Wanita itu semakin dekat sangat dekat, Mia palingkan mukanya dia takut menatap wanita dengan darah yang merembes dari matanya, mata yang merah. Tapi tiba-tiba wanita itu menghilang. Lampu-lampu menyala kembali.
Dan pintu yang disandarinya tiba-tiba terbuka. Sontak dia terkejut.
"Aaaaaaaa...!!!"
"Hey Mia, ada apa?", ternyata dia adalah Rina, lantas dia goyang-goyangkan tubuh Mia yang kaku ketakutan.
-
Pagi yang kelabu, awan berwarna abu-abu. Sesekali terdengar suara gagak melintasi rumah. Mereka duduk di serambi dan Rina masih memeluk Mia. Tubuhnya kaku, masih terlihat semburat pucat di wajahnya. Mia tidak mengucap sepetah kata pun pada Rina semenjak dia datang. Mulutnya kaku.
Bukan hanya langit yang kelabu, bukan hanya awan yang berwarna abu-abu. Warga komplek pun dikejutkan dengan kabar yang kelabu. Pak RT meninggal dengan cara yang tragis. Sepasang bola mata dan telinganya hilang. Dan pisau dapur berada tepat di depan mayatnya sebelum polisi memeriksa.
Pagi itu bukan hanya Pak RT yang membuat warga komplek terkejut. Terpampang dalam surat kabar diberita utama bahwa.
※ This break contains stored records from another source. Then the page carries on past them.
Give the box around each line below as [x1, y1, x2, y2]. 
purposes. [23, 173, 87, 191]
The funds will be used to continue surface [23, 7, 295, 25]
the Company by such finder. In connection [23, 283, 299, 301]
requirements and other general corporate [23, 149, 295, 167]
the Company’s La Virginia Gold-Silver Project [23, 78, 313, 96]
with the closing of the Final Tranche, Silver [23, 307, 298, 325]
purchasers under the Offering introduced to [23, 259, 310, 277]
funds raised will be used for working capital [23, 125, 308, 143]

Ditemukan mayat wanita dan laki-laki di lereng gunung Merapi. Diperkirakan mayat itu sudah mati sebulan yang lalu. Tapi anehnya kelopak mata dan telinga mayat wanita masih terlihat segar meskipun anggota tubuh yang lain sudah membusuk. Dan juga ditemukan sebuah kitab sihir di sisi perempuan itu.
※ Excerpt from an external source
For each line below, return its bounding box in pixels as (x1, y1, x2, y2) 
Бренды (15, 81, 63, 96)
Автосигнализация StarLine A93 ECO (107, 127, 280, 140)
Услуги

Setengah misteri Mia mungkin telah terungkap. Namun tidak pula membuat rasa takutnya berkurang. Justru dia semakin takut. Dia merasa mungkin saja berikutnya dialah yang kehilangan bola mata dan telinga. Dengan apa dia akan melihat warna dunia ini jika matanya hilang. Dan dengan apa pula dia mendengar deburan ombak jika telinganya hilang. Oh biarlah. Biar Mia saja yang menanggung ketakutan.